### WHAT YOU NEED TO DO:
Each time a line of the listing holds "Build", copy that line.

- Opening Delimiter -

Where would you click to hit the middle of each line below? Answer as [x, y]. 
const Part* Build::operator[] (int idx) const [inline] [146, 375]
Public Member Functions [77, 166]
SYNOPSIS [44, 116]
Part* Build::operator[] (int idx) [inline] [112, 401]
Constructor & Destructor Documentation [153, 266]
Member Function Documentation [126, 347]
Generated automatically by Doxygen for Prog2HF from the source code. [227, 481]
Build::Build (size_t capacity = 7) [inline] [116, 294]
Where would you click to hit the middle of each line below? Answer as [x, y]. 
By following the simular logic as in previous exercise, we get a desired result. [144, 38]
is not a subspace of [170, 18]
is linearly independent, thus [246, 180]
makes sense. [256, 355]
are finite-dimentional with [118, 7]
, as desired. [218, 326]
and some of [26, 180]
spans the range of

- Closing Delimiter -
- Opening Delimiter -

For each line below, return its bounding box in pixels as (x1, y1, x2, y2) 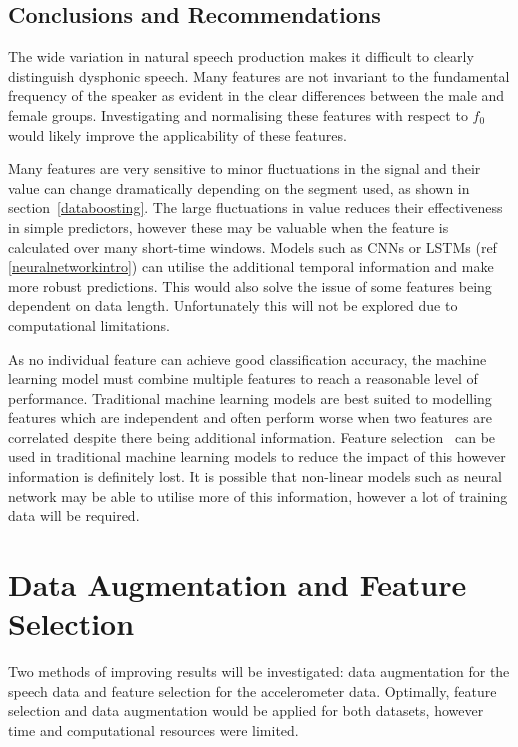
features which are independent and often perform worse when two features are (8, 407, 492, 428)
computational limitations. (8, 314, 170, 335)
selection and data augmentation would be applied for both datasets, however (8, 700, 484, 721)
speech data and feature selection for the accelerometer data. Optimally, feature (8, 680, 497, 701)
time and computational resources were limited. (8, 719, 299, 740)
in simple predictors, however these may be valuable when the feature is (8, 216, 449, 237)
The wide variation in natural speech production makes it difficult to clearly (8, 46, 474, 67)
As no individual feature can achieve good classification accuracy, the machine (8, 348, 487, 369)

- Closing Delimiter -

### SOLUTION TO THIS EXERCISE:
const Part* Build::operator[] (int idx) const [inline] [146, 375]
Part* Build::operator[] (int idx) [inline] [112, 401]
Build::Build (size_t capacity = 7) [inline] [116, 294]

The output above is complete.